*** Opening Record excerpts ***
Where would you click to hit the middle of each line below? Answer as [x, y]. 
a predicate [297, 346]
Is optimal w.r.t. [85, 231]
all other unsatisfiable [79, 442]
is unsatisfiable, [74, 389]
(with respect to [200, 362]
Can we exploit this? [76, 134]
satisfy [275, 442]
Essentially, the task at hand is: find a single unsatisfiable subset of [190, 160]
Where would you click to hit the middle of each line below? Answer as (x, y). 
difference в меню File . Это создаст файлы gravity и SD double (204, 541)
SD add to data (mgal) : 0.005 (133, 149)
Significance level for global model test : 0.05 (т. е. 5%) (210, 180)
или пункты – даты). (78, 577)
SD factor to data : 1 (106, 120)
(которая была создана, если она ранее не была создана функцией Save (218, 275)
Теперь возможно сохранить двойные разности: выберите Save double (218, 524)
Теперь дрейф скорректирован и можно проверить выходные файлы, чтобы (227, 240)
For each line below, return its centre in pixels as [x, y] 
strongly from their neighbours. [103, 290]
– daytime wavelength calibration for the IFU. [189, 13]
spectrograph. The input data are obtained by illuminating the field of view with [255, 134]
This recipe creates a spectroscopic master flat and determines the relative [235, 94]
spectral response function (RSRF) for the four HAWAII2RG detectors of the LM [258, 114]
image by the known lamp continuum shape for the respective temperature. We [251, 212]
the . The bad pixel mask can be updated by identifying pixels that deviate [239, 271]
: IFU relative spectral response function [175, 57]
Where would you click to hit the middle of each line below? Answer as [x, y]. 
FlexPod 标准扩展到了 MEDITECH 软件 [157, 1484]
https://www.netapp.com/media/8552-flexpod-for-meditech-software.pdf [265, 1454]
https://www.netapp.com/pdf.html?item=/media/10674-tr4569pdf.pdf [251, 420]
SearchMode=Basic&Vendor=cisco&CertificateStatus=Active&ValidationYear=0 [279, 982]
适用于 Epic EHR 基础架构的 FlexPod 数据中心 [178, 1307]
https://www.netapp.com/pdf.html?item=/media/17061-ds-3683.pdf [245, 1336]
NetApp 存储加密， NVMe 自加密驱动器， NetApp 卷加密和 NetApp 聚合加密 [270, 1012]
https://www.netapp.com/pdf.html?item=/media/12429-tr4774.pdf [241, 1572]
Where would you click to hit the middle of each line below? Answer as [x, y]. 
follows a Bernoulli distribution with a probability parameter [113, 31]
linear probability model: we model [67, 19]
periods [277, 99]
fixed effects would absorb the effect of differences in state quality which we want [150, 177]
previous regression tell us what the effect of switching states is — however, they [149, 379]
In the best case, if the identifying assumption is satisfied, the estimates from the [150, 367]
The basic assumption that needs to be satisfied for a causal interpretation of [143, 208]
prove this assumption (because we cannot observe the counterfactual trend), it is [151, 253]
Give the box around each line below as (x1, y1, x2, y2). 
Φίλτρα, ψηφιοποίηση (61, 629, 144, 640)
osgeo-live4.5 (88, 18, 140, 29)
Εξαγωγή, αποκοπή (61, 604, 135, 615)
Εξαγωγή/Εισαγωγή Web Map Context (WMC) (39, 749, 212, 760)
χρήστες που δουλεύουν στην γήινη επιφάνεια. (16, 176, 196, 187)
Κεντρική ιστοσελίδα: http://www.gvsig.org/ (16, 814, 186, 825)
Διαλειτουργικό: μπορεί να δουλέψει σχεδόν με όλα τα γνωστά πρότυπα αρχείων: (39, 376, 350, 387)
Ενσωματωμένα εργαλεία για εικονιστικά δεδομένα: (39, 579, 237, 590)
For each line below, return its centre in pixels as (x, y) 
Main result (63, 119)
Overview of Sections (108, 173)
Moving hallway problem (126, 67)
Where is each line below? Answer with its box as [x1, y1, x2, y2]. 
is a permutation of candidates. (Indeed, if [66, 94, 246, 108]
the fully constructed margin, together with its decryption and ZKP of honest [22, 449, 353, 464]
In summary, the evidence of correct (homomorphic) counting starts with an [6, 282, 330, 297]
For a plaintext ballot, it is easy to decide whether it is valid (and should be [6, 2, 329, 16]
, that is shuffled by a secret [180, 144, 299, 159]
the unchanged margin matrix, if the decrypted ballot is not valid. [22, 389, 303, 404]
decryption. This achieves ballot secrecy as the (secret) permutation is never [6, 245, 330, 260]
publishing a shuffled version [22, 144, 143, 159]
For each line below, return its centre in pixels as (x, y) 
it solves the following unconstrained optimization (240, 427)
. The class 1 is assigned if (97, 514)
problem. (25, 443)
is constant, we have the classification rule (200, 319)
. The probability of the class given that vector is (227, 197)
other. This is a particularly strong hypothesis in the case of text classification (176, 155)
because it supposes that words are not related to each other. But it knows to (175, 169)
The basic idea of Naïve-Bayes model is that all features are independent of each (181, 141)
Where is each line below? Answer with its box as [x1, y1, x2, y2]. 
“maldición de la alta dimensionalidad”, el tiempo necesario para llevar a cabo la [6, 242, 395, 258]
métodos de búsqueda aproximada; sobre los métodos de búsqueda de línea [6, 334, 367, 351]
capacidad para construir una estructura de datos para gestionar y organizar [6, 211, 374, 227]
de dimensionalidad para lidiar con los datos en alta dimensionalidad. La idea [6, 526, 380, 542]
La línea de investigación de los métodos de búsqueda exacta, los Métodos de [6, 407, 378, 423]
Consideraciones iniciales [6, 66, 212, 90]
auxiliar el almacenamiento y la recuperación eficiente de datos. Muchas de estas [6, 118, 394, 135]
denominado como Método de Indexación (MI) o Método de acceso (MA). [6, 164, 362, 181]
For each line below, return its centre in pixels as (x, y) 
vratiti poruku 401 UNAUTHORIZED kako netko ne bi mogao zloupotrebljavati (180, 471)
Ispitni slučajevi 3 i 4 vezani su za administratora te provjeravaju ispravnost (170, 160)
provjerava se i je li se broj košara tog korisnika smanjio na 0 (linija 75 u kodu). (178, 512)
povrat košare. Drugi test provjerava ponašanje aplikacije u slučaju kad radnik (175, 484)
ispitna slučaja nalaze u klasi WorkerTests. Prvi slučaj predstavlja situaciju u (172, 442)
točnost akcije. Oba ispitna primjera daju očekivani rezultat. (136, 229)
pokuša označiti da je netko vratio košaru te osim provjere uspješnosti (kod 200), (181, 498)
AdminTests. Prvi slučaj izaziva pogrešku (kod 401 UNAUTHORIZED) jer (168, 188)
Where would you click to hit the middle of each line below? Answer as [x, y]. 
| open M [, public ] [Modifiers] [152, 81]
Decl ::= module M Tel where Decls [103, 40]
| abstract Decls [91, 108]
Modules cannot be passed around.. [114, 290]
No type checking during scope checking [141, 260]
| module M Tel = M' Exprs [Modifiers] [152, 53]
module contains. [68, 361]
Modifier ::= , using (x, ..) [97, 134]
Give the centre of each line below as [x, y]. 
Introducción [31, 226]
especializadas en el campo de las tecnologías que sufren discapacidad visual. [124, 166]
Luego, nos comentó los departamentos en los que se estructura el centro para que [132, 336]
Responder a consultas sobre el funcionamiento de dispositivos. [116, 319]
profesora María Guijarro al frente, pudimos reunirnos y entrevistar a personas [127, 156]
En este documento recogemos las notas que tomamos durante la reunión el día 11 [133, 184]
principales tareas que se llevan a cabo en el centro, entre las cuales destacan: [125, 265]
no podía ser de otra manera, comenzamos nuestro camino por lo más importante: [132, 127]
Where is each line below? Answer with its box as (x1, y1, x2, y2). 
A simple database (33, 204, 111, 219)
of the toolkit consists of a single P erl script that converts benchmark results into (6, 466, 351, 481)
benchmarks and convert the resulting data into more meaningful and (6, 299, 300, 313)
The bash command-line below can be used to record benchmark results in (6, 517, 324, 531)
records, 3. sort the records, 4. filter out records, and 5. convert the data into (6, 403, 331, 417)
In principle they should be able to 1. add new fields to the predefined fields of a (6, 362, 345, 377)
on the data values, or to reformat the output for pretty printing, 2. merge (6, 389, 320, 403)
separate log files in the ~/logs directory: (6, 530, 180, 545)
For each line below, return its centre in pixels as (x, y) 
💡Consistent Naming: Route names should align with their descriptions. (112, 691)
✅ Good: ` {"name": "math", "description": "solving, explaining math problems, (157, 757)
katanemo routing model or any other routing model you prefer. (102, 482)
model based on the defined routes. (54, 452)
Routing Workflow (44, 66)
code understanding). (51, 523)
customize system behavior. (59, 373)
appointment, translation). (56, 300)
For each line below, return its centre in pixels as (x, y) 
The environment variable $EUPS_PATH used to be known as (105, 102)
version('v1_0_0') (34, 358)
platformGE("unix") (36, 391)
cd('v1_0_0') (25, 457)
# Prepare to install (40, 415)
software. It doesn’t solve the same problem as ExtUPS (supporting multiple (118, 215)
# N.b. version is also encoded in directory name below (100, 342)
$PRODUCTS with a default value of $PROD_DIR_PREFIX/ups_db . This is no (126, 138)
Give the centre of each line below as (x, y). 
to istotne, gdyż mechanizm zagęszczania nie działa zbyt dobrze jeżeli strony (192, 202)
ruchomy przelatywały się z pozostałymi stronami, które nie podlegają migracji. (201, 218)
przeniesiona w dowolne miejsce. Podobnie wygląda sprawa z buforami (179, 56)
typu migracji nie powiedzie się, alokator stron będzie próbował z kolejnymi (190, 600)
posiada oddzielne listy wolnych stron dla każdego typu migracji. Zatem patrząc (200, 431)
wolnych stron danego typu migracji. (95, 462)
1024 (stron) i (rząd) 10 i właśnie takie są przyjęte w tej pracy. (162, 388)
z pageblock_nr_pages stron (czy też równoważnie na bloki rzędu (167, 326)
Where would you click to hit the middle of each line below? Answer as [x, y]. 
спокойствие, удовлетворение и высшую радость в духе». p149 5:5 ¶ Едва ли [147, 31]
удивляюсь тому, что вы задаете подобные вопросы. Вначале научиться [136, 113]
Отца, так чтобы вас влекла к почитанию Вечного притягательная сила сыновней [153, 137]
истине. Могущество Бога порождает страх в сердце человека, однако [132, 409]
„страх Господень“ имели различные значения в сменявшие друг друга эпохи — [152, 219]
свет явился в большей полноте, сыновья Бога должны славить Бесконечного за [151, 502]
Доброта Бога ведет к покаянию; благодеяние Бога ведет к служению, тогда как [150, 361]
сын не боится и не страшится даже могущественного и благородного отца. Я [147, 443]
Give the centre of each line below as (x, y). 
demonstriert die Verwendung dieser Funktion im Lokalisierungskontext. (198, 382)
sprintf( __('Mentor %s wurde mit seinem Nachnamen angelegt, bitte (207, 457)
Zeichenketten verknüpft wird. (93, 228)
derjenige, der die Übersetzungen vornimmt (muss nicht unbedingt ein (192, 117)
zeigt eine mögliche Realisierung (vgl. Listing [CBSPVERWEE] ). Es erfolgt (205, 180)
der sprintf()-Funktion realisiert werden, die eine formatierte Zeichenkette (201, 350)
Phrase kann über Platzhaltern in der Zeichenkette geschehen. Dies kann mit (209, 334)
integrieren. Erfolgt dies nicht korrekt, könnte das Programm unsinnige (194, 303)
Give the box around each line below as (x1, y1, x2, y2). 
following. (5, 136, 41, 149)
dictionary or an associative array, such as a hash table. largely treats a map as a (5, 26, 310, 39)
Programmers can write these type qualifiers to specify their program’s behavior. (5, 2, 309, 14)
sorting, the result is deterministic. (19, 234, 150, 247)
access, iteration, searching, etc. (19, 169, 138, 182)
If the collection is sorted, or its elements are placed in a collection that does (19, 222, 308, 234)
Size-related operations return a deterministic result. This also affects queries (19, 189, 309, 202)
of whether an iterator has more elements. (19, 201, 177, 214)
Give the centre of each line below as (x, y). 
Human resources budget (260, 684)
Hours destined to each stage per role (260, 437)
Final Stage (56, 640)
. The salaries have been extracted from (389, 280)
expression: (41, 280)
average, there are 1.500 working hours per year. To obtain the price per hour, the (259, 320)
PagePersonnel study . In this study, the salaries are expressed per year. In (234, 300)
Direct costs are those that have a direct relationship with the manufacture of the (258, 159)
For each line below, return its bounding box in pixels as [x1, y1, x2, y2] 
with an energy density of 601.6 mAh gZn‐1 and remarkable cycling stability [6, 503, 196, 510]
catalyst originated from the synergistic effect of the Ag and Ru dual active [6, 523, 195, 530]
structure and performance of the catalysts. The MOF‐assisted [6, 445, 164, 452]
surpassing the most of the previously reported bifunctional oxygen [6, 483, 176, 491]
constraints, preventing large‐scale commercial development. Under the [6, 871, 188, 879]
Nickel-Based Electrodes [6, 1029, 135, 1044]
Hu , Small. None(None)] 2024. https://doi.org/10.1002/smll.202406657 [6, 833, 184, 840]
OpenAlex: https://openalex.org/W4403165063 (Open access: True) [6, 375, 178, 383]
*** Closing Record excerpts ***
Exercise brief:
When a line in the material contains the string "Бога", copy that line.

Your solution:
истине. Могущество Бога порождает страх в сердце человека, однако [132, 409]
свет явился в большей полноте, сыновья Бога должны славить Бесконечного за [151, 502]
Доброта Бога ведет к покаянию; благодеяние Бога ведет к служению, тогда как [150, 361]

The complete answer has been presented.